Wir hatten uns einmal heiß und leidenschaftlich geliebt. Damals waren wir beide jung und traurig und litten am Leben wie an einer Krankheit. –
Einer ließ den andern in sein Leid hineinblicken und dann kam es allmählich zu dem gewöhnlichen Ende der idealen Jugendfreundschaften zwischen Mann und Weib. Wir träumten von Seelenharmonie, aber in Wirklichkeit redeten nur unsere Sinne miteinander.
Dunkle Naturstürme erwachten und trieben ihr Spiel mit uns. Jeder Blick, jeder Ton, jede leiseste Berührung schauerte ein neues, heißeres Begehren in uns hinein. –
Wir lasen damals die »Kreutzersonate« und redeten und schwärmten eine Zeitlang von Reinheit und platonischer Liebe, und dabei fühlte jeder, wenn er den andern ansah, daß das törichte Lügen waren, die vor dem Leben in Nichts zerfielen.
Die Reaktion der Natur kam in plötzlicher Erkenntnis, und mit der vollen Vehemenz unserer ungehemmten Jugendkraft warfen wir uns einem rasenden Sinnenrausch in die Arme. – –
Und dann, als der Rausch ausgebraust und das Gefühl der matten Ernüchterung kam, da hatten wir den richtigen Zeitpunkt des Auseinandergehens versäumt.
Darüber kam es alles.
Wir konnten nicht mehr zusammenbleiben. Die äußeren Verhältnisse trennten uns. Da begingen wir den großen Fehler. Wir verlobten uns, das heißt: wir wollten aneinander festhalten, uns treu sein und uns später heiraten.
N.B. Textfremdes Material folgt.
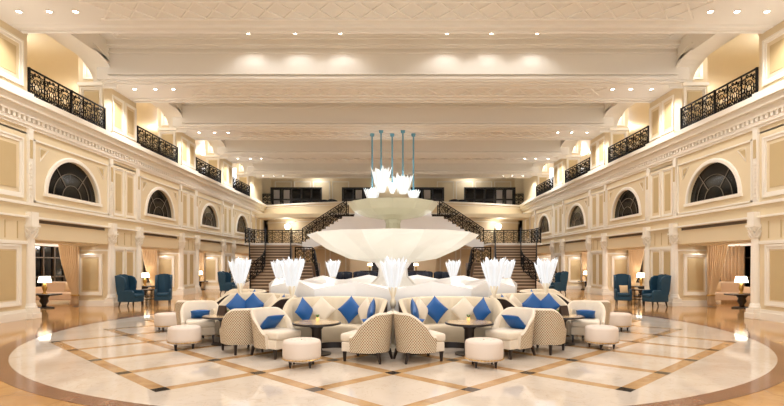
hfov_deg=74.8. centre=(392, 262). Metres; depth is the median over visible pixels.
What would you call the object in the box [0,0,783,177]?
ceiling
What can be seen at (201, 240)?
air vent
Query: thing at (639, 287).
pedestal table
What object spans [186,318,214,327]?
seat cushion
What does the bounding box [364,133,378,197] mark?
crystal pendant
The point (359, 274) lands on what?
lounge chair
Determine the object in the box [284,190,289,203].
curtain
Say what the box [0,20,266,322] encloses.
wall
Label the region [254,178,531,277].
wall
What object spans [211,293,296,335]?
curved sofa
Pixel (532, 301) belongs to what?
cushion
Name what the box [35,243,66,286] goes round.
window
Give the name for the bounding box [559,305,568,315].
menu stand
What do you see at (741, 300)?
pedestal table
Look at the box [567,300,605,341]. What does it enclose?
armchair
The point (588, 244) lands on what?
column
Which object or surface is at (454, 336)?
curved sofa
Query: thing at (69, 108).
balustrade
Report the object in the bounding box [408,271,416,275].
lounge chair
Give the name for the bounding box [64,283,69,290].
cushion
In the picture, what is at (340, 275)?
lounge chair
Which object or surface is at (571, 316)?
round table
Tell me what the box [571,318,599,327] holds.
seat cushion
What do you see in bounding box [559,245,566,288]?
column
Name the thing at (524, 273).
staircase
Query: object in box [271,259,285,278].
crystal torchere
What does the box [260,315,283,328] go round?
cushion
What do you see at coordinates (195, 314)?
cushion
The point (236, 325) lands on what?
armchair
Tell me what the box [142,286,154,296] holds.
pedestal table
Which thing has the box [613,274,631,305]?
chair
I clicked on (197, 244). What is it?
column
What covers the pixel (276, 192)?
curtain
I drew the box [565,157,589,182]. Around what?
balustrade
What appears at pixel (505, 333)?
seat cushion
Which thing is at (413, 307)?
cushion
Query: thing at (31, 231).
column
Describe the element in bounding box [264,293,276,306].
cushion
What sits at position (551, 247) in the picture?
column
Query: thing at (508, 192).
curtain
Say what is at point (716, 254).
curtain
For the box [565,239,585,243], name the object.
air vent
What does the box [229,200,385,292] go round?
staircase
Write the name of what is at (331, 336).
curved sofa
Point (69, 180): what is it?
window
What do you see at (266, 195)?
balustrade
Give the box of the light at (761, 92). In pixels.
[651,92,761,143]
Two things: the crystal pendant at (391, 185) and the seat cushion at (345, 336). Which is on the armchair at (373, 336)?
the seat cushion at (345, 336)
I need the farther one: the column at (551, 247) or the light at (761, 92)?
the column at (551, 247)
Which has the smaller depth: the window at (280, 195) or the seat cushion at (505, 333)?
the seat cushion at (505, 333)
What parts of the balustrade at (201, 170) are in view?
handrail
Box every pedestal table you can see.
[36,293,61,308]
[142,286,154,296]
[631,286,643,296]
[724,293,749,308]
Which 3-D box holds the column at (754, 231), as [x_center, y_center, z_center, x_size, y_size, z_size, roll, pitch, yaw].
[10.750,0.258,15.215,0.440,2.785,0.440,0,0,0]
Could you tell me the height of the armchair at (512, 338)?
0.834 m
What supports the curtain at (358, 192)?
hanging from the window at (348, 193)
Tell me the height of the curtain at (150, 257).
2.670 m
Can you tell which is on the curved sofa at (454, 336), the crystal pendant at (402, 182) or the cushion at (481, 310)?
the cushion at (481, 310)
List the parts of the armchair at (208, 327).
seat
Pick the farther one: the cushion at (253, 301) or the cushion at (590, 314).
the cushion at (253, 301)
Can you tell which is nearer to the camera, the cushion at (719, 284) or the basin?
the basin
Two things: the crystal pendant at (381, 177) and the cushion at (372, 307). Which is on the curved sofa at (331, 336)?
the cushion at (372, 307)
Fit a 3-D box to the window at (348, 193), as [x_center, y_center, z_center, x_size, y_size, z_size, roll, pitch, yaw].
[-2.950,-5.160,43.900,2.840,2.620,0.160,0,0,0]
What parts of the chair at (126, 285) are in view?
backrest, arm, arm, seat
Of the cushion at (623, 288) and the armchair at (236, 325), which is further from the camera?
the cushion at (623, 288)
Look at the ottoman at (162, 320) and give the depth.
12.24 m
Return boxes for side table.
[141,289,154,304]
[631,289,644,304]
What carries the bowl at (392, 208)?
on the fountain
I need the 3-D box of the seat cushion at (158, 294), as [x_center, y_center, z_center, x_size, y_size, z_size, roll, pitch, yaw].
[-8.970,1.225,20.015,0.430,0.130,0.580,0,0,-19]
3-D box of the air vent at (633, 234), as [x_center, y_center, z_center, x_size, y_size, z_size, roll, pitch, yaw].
[10.795,-1.260,23.840,0.050,0.130,3.600,0,0,0]
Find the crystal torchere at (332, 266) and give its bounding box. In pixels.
[325,259,340,277]
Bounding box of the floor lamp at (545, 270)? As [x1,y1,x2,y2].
[534,258,557,292]
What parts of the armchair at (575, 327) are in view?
seat
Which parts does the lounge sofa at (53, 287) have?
arm, seat, backrest
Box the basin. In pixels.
[269,275,516,342]
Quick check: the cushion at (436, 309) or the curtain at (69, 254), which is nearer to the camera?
the cushion at (436, 309)
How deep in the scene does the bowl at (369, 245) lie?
12.27 m
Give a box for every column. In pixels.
[24,224,41,318]
[103,233,118,306]
[135,236,144,301]
[176,240,186,295]
[194,242,201,292]
[219,245,226,288]
[232,246,236,280]
[549,246,553,281]
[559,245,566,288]
[584,242,591,292]
[599,240,609,295]
[641,236,650,301]
[667,233,682,306]
[744,224,761,318]
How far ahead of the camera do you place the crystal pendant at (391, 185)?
26.56 m
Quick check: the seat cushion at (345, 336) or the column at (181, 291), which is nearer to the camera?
the seat cushion at (345, 336)
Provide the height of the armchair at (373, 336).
0.834 m
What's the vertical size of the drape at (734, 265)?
2.350 m
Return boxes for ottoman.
[153,312,176,331]
[167,325,201,349]
[282,337,321,367]
[464,337,503,367]
[584,325,618,349]
[609,312,631,331]
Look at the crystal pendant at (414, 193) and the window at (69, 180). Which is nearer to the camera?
the window at (69, 180)
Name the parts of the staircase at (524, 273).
stair handrail, stair handrail, stair handrail, stair handrail, stair handrail, post, stair handrail
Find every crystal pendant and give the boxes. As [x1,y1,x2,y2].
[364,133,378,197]
[371,130,391,192]
[388,133,396,193]
[392,130,413,193]
[407,133,420,197]
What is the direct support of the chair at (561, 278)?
on the floor
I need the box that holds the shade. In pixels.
[380,256,406,291]
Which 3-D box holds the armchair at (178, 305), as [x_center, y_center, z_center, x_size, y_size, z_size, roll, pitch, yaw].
[-4.457,1.233,11.517,0.792,0.834,0.826,0,0,-8]
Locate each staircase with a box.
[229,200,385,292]
[400,200,556,292]
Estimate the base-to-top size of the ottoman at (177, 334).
0.438 m
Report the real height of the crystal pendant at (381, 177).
3.138 m
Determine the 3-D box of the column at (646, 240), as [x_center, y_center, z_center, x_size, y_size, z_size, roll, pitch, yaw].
[10.750,0.258,21.655,0.440,2.785,0.440,0,0,0]
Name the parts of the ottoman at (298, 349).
nail trim
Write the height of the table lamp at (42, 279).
0.640 m
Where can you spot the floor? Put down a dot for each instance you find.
(69, 355)
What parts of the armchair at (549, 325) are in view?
leg
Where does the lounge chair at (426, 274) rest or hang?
on the floor
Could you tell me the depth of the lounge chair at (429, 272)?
32.91 m
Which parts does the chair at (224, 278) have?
arm
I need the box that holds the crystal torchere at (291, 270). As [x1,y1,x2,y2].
[279,256,304,297]
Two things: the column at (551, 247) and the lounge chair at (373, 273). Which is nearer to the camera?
the lounge chair at (373, 273)
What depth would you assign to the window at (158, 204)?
23.95 m
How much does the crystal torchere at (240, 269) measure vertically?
1.793 m
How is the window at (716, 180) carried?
in the wall at (747, 137)
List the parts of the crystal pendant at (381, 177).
rod
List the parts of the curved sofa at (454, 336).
seat
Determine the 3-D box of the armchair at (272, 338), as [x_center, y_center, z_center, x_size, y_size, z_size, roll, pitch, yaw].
[-2.119,1.233,9.164,0.826,0.834,0.792,0,0,38]
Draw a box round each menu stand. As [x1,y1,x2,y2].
[217,305,226,315]
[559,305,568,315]
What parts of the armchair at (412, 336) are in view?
leg, seat, leg
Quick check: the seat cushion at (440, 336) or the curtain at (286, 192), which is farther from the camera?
the curtain at (286, 192)
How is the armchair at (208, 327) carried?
on the floor
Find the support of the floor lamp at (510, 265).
on the floor
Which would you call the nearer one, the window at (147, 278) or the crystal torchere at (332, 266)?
the crystal torchere at (332, 266)
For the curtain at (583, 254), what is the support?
hanging from the wall at (747, 137)
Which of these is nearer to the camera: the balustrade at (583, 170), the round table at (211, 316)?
the round table at (211, 316)
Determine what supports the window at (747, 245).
in the wall at (747, 137)
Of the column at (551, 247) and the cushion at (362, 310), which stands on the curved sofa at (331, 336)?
the cushion at (362, 310)
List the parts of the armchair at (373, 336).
leg, seat, leg
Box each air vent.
[39,220,104,230]
[144,232,177,238]
[200,239,220,243]
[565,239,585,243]
[608,232,641,238]
[681,220,746,230]
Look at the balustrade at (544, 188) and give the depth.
36.40 m
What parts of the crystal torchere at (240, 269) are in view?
post
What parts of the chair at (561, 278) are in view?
arm
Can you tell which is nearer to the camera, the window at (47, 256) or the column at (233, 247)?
the window at (47, 256)
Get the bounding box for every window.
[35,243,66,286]
[48,162,95,202]
[144,265,149,282]
[147,190,170,217]
[202,206,215,226]
[237,216,245,232]
[540,216,548,232]
[570,206,583,226]
[615,190,638,217]
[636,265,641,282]
[690,162,737,202]
[719,243,750,286]
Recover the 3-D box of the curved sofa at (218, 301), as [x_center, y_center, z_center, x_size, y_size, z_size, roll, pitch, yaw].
[-3.802,1.163,12.601,1.360,0.974,2.000,0,0,-15]
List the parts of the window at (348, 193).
pane, pane
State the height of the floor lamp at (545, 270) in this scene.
1.793 m
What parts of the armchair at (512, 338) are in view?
seat, leg, leg
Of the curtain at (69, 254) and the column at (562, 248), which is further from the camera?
the column at (562, 248)
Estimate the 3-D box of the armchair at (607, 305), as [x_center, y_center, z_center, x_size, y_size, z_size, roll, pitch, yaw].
[4.457,1.233,11.517,0.792,0.834,0.826,0,0,8]
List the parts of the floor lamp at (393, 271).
post
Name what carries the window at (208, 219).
in the wall at (37, 137)
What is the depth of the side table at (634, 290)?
20.34 m
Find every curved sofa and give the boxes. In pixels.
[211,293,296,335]
[215,289,266,335]
[280,296,387,354]
[398,296,505,354]
[489,293,574,335]
[519,289,570,335]
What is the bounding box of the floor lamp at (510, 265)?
[501,259,514,278]
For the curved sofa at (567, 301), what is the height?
0.974 m
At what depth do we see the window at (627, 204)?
23.95 m
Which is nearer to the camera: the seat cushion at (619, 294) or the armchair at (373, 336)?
the armchair at (373, 336)
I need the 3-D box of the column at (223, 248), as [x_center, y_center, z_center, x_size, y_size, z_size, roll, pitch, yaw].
[-10.750,0.258,32.465,0.440,2.785,0.440,0,0,0]
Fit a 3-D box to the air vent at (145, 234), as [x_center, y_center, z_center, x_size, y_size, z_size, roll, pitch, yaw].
[-10.795,-1.260,23.840,0.050,0.130,3.600,0,0,0]
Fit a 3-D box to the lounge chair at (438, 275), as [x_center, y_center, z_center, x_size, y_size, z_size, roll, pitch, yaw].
[2.950,1.090,32.200,0.788,1.120,0.680,0,0,-6]
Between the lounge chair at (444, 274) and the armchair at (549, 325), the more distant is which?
the lounge chair at (444, 274)
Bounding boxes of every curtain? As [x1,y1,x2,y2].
[58,244,79,305]
[142,249,157,294]
[199,252,204,288]
[274,190,279,204]
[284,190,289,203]
[356,190,361,198]
[424,190,429,198]
[496,190,501,203]
[506,190,511,204]
[581,252,586,288]
[628,249,643,294]
[706,244,727,305]
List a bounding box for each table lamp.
[37,276,51,293]
[142,273,149,285]
[636,273,643,285]
[734,276,748,293]
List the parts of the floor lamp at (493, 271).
post
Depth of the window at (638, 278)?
33.70 m
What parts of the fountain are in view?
stem, stem
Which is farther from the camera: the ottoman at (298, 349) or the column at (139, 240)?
the column at (139, 240)
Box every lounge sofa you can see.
[36,282,70,299]
[715,282,749,299]
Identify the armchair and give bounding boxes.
[175,300,203,337]
[180,300,218,341]
[219,307,263,354]
[250,307,300,359]
[341,310,392,363]
[393,310,444,363]
[485,307,535,359]
[522,307,566,354]
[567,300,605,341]
[582,300,610,337]
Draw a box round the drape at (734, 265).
[721,245,744,286]
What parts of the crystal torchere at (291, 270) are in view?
post
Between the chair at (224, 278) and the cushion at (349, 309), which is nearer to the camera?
the cushion at (349, 309)
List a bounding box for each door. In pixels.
[371,262,378,270]
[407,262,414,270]
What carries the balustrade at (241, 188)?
on the wall at (37, 137)
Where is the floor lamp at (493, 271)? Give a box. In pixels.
[481,257,506,297]
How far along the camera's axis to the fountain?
12.30 m
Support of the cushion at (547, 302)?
on the curved sofa at (505, 302)
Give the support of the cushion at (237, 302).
on the curved sofa at (280, 302)
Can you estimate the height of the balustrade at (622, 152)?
0.995 m
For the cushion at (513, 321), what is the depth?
9.13 m
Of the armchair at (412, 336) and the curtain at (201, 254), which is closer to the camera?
the armchair at (412, 336)
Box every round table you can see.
[202,314,230,345]
[292,319,340,355]
[445,319,493,355]
[555,314,583,345]
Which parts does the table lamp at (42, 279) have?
lamp shade
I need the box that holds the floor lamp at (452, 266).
[445,259,460,276]
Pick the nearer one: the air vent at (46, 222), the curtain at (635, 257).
the air vent at (46, 222)
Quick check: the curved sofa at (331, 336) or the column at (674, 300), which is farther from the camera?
the column at (674, 300)
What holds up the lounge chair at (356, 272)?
on the floor
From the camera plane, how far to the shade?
9.49 m
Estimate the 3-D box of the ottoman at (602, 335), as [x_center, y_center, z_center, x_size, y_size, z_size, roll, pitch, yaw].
[4.033,1.431,9.925,0.638,0.438,0.638,0,0,22]
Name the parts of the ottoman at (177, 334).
nail trim
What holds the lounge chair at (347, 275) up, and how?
on the floor
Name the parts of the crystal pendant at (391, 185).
rod
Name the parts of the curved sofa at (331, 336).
seat
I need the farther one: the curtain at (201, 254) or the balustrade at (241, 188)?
the balustrade at (241, 188)
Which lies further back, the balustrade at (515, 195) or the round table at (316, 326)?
the balustrade at (515, 195)
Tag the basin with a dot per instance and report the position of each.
(367, 285)
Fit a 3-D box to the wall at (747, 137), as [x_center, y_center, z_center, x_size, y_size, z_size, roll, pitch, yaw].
[13.447,-3.350,17.950,6.305,10.000,50.000,0,0,0]
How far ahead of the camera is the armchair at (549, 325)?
9.22 m
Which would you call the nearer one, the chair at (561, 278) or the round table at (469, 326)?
the round table at (469, 326)
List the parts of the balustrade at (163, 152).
post, handrail
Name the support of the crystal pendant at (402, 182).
hanging from the ceiling
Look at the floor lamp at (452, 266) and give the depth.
16.96 m
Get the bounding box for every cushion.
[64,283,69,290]
[134,294,142,297]
[156,292,168,296]
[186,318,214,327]
[191,310,209,318]
[225,293,244,309]
[245,293,263,307]
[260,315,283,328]
[262,327,300,339]
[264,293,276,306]
[295,297,312,319]
[312,296,335,319]
[338,296,358,322]
[341,330,356,341]
[358,297,369,323]
[367,299,375,317]
[410,299,418,317]
[416,297,427,323]
[427,296,447,322]
[429,330,444,341]
[450,296,473,319]
[473,297,490,319]
[485,327,523,339]
[502,315,525,328]
[509,293,521,306]
[522,293,540,307]
[541,293,560,309]
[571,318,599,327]
[576,310,594,318]
[617,292,629,296]
[619,285,627,292]
[643,294,651,297]
[716,283,721,290]
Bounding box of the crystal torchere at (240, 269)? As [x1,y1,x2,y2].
[228,258,251,292]
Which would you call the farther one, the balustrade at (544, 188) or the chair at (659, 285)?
the balustrade at (544, 188)
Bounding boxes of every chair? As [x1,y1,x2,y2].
[115,274,143,307]
[154,274,172,305]
[217,271,236,294]
[335,272,343,278]
[344,271,351,278]
[353,271,361,277]
[357,272,369,276]
[369,271,377,276]
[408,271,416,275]
[416,272,428,276]
[424,271,432,277]
[434,271,441,278]
[442,272,449,277]
[549,271,568,294]
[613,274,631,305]
[642,274,670,307]
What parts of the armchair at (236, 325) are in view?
leg
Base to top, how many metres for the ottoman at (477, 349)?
0.438 m
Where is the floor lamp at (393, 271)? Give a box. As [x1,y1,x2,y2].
[380,256,406,351]
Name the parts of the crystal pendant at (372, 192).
rod
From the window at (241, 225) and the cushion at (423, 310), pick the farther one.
the window at (241, 225)
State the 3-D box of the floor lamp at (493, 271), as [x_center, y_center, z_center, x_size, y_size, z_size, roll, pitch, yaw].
[2.010,0.753,10.157,0.507,1.793,0.518,0,0,0]
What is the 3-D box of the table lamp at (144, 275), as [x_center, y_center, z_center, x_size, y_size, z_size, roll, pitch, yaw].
[-12.280,0.810,25.400,0.440,0.640,0.440,0,0,0]
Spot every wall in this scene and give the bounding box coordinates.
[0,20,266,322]
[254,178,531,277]
[519,21,783,322]
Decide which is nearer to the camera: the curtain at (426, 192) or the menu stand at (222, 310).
the menu stand at (222, 310)
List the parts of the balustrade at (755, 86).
post, post, handrail, post
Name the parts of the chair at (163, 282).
seat, backrest, arm
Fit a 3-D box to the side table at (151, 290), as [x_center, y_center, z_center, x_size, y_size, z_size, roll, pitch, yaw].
[-9.750,1.350,20.500,0.600,0.600,0.600,0,0,0]
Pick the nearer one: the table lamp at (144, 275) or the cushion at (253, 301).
the cushion at (253, 301)
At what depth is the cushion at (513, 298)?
11.20 m
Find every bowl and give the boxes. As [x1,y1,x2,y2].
[308,228,477,262]
[347,197,438,219]
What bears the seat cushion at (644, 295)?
on the chair at (659, 285)
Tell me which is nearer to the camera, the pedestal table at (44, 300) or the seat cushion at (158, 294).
the pedestal table at (44, 300)
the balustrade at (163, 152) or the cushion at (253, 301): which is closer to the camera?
the cushion at (253, 301)
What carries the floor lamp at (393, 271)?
on the floor
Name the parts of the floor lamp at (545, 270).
post
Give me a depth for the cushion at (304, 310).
9.80 m
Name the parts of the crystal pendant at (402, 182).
rod
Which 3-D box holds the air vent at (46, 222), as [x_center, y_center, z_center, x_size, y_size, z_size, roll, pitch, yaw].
[-10.795,-1.260,17.400,0.050,0.130,3.600,0,0,0]
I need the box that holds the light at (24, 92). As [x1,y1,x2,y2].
[24,92,134,143]
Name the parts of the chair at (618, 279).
arm, backrest, seat
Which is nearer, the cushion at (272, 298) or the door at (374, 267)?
the cushion at (272, 298)
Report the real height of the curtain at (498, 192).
1.400 m
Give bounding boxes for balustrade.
[27,67,105,129]
[137,126,177,162]
[196,157,220,182]
[232,177,249,195]
[262,194,271,204]
[514,194,523,204]
[536,177,553,195]
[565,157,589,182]
[608,126,648,162]
[680,67,758,129]
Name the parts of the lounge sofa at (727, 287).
backrest, seat, arm
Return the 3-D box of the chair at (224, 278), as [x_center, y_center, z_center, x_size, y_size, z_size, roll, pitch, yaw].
[-8.644,1.035,26.809,0.850,1.230,0.611,0,0,11]
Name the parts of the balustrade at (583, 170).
handrail
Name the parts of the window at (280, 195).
pane, pane, pane, pane, pane
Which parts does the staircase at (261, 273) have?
stair handrail, stair handrail, post, stair handrail, stair handrail, stair handrail, stair handrail
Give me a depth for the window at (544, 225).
36.91 m
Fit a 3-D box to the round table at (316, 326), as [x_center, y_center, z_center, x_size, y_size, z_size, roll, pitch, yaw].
[-1.379,1.357,9.273,0.870,0.585,0.870,0,0,0]
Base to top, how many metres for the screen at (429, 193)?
2.620 m
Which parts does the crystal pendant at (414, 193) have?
rod
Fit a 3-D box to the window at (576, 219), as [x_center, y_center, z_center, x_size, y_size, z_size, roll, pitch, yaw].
[10.898,-2.780,30.280,0.064,1.221,2.800,0,0,0]
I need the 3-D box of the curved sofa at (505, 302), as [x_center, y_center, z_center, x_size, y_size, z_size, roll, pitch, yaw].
[2.783,1.163,10.837,2.000,0.974,1.360,0,0,-45]
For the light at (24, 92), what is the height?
0.050 m
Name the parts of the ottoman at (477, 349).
nail trim
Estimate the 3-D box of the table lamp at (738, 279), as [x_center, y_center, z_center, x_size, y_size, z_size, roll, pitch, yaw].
[12.730,0.810,18.750,0.440,0.640,0.440,0,0,0]
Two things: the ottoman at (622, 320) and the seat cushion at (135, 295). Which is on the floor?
the ottoman at (622, 320)
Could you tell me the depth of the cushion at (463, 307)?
10.10 m
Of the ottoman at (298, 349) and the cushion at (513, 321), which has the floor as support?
the ottoman at (298, 349)
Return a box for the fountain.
[269,197,516,342]
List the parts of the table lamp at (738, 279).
lamp shade
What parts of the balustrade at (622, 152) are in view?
handrail, post
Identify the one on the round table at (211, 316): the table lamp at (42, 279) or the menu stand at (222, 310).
the menu stand at (222, 310)
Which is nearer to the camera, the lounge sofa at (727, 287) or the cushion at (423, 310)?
the cushion at (423, 310)
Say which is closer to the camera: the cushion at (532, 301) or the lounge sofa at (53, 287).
the cushion at (532, 301)
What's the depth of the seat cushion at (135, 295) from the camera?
19.16 m
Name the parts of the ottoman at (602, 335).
nail trim
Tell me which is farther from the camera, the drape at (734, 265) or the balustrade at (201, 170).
the balustrade at (201, 170)
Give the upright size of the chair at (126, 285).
1.230 m
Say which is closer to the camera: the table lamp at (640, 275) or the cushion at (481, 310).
the cushion at (481, 310)
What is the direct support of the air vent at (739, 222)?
in the wall at (747, 137)
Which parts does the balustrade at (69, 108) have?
post, handrail, post, post
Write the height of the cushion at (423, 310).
0.553 m
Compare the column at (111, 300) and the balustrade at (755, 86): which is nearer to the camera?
the balustrade at (755, 86)
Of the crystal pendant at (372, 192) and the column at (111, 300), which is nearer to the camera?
the column at (111, 300)
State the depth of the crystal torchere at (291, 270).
10.04 m
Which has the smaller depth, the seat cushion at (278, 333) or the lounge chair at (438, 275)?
the seat cushion at (278, 333)
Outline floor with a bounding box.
[0,285,783,405]
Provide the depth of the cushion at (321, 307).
10.10 m
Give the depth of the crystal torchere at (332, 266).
16.96 m
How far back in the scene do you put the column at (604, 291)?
25.92 m
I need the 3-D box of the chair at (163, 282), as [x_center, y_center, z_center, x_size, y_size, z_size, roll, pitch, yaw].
[-9.015,1.035,20.142,0.611,1.230,0.850,0,0,-19]
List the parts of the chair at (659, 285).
seat, arm, arm, backrest
Wir schrieben uns. Lange, öde Briefe. Pflichtschuldig verhandelten wir alles miteinander, was wir lebten und dachten – aber unser Interesse berührte sich nicht in allen diesen Dingen. Nur am Schluß des Briefes – da kamen Worte, aufregende Liebesworte, die brannten wie heiße Umarmungen und brachten wollüstige Träume ins Gehirn und in die Glieder. –
Zwischendurch sahen wir uns wieder. Aber dann waren die Hindernisse – die anderen Menschen, die uns für verlobt hielten und von unserm wahren Verhältnis nichts ahnten.
Nur für Augenblicke konnten wir uns dann die Einsamkeit zu zweien stehlen, die unserer brennenden Sehnsucht not tat.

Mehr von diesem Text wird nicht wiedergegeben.